[Collection entries]

□ □ □

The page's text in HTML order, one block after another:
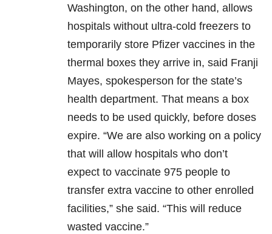
Washington, on the other hand, allows
hospitals without ultra-cold freezers to
temporarily store Pfizer vaccines in the
thermal boxes they arrive in, said Franji
Mayes, spokesperson for the state’s
health department. That means a box
needs to be used quickly, before doses
expire. “We are also working on a policy
that will allow hospitals who don’t
expect to vaccinate 975 people to
transfer extra vaccine to other enrolled
facilities,” she said. “This will reduce
wasted vaccine.”
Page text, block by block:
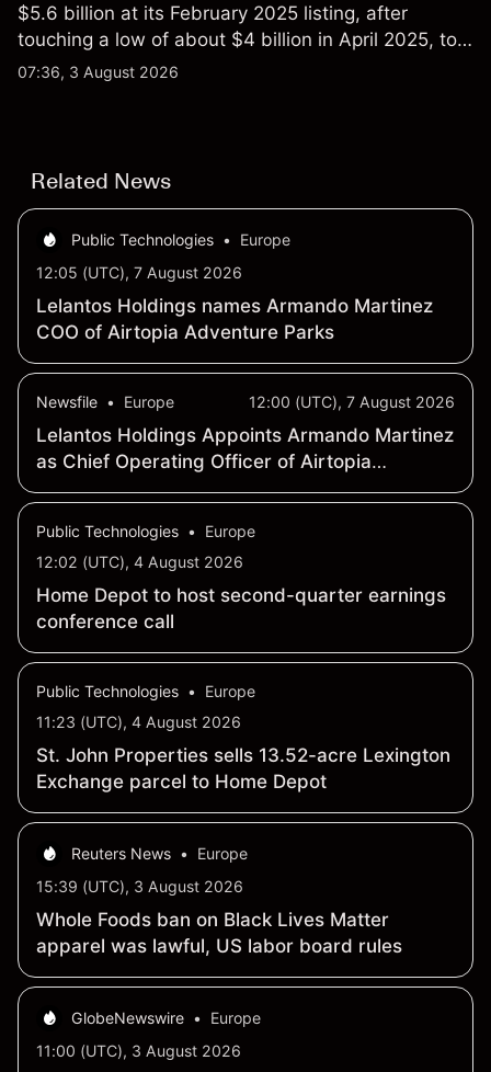
$5.6 billion at its February 2025 listing, after
touching a low of about $4 billion in April 2025, to a
2026 high of approximately $346 billion, before
07:36, 3 August 2026
Related News
Public Technologies •
Europe
12:05 (UTC), 7 August 2026
Lelantos Holdings names Armando Martinez
COO of Airtopia Adventure Parks
Newsfile • Europe 12:00 (UTC), 7 August 2026
Lelantos Holdings Appoints Armando Martinez
as Chief Operating Officer of Airtopia
Adventure Parks
Public Technologies •
Europe
12:02 (UTC), 4 August 2026
Home Depot to host second-quarter earnings
conference call
Public Technologies •
Europe
11:23 (UTC), 4 August 2026
St. John Properties sells 13.52-acre Lexington
Exchange parcel to Home Depot
Reuters News •
Europe
15:39 (UTC), 3 August 2026
Whole Foods ban on Black Lives Matter
apparel was lawful, US labor board rules
GlobeNewswire •
Europe
11:00 (UTC), 3 August 2026
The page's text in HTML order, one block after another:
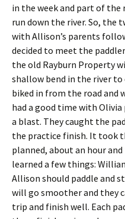
in the week and part of
run down the river. So, the
with Allison’s parents
decided to meet the
the old Rayburn Property
shallow bend in the river to
biked in from the road and
had a good time with
a blast. They caught the
the practice finish. It took
planned, about an hour
learned a few things:
Allison should paddle and
will go smoother and they
trip and finish well. Each
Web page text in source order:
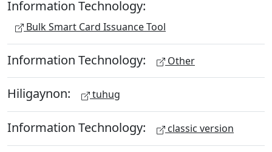
Information Technology:
Bulk Smart Card Issuance Tool
Information Technology: Other
Hiligaynon: tuhug
Information Technology: classic version
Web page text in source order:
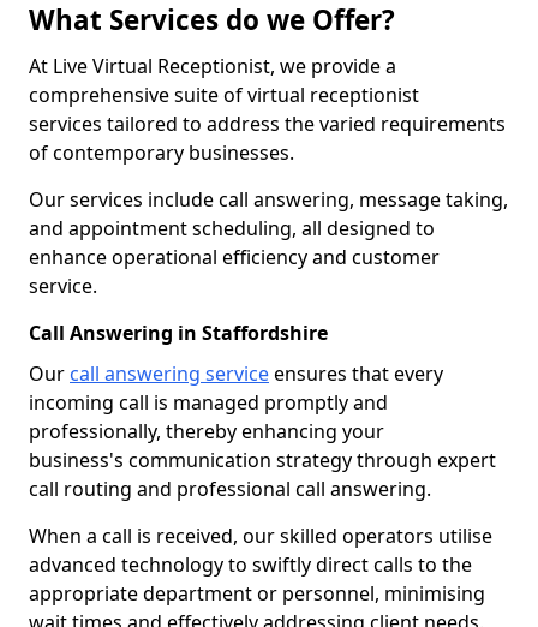
What Services do we Offer?
At Live Virtual Receptionist, we provide a
comprehensive suite of virtual receptionist
services tailored to address the varied requirements
of contemporary businesses.
Our services include call answering, message taking,
and appointment scheduling, all designed to
enhance operational efficiency and customer
service.
Call Answering in Staffordshire
Our call answering serviceensures that every
incoming call is managed promptly and
professionally, thereby enhancing your
business's communication strategy through expert
call routing and professional call answering.
When a call is received, our skilled operators utilise
advanced technology to swiftly direct calls to the
appropriate department or personnel, minimising
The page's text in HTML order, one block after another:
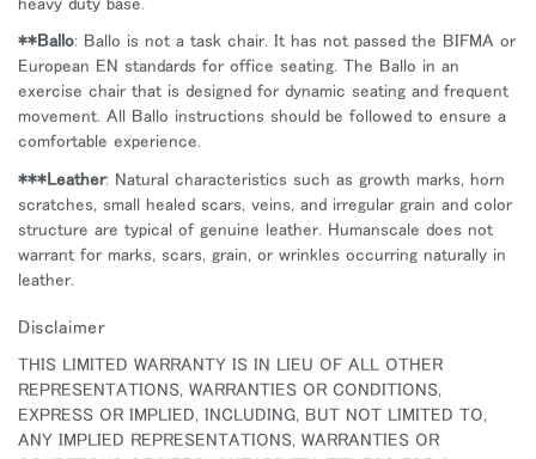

□ □ □

BRIEF → Output a verbatim copy of all entries above; no pictures go in it.

SOLUTION FOR THIS TASK →
The page's text in HTML order, one block after another:
Washington, on the other hand, allows
hospitals without ultra-cold freezers to
temporarily store Pfizer vaccines in the
thermal boxes they arrive in, said Franji
Mayes, spokesperson for the state’s
health department. That means a box
needs to be used quickly, before doses
expire. “We are also working on a policy
that will allow hospitals who don’t
expect to vaccinate 975 people to
transfer extra vaccine to other enrolled
facilities,” she said. “This will reduce
wasted vaccine.”
Page text, block by block:
$5.6 billion at its February 2025 listing, after
touching a low of about $4 billion in April 2025, to a
2026 high of approximately $346 billion, before
07:36, 3 August 2026
Related News
Public Technologies •
Europe
12:05 (UTC), 7 August 2026
Lelantos Holdings names Armando Martinez
COO of Airtopia Adventure Parks
Newsfile • Europe 12:00 (UTC), 7 August 2026
Lelantos Holdings Appoints Armando Martinez
as Chief Operating Officer of Airtopia
Adventure Parks
Public Technologies •
Europe
12:02 (UTC), 4 August 2026
Home Depot to host second-quarter earnings
conference call
Public Technologies •
Europe
11:23 (UTC), 4 August 2026
St. John Properties sells 13.52-acre Lexington
Exchange parcel to Home Depot
Reuters News •
Europe
15:39 (UTC), 3 August 2026
Whole Foods ban on Black Lives Matter
apparel was lawful, US labor board rules
GlobeNewswire •
Europe
11:00 (UTC), 3 August 2026
The page's text in HTML order, one block after another:
in the week and part of
run down the river. So, the
with Allison’s parents
decided to meet the
the old Rayburn Property
shallow bend in the river to
biked in from the road and
had a good time with
a blast. They caught the
the practice finish. It took
planned, about an hour
learned a few things:
Allison should paddle and
will go smoother and they
trip and finish well. Each
Web page text in source order:
Information Technology:
Bulk Smart Card Issuance Tool
Information Technology: Other
Hiligaynon: tuhug
Information Technology: classic version
Web page text in source order:
What Services do we Offer?
At Live Virtual Receptionist, we provide a
comprehensive suite of virtual receptionist
services tailored to address the varied requirements
of contemporary businesses.
Our services include call answering, message taking,
and appointment scheduling, all designed to
enhance operational efficiency and customer
service.
Call Answering in Staffordshire
Our call answering serviceensures that every
incoming call is managed promptly and
professionally, thereby enhancing your
business's communication strategy through expert
call routing and professional call answering.
When a call is received, our skilled operators utilise
advanced technology to swiftly direct calls to the
appropriate department or personnel, minimising
The page's text in HTML order, one block after another:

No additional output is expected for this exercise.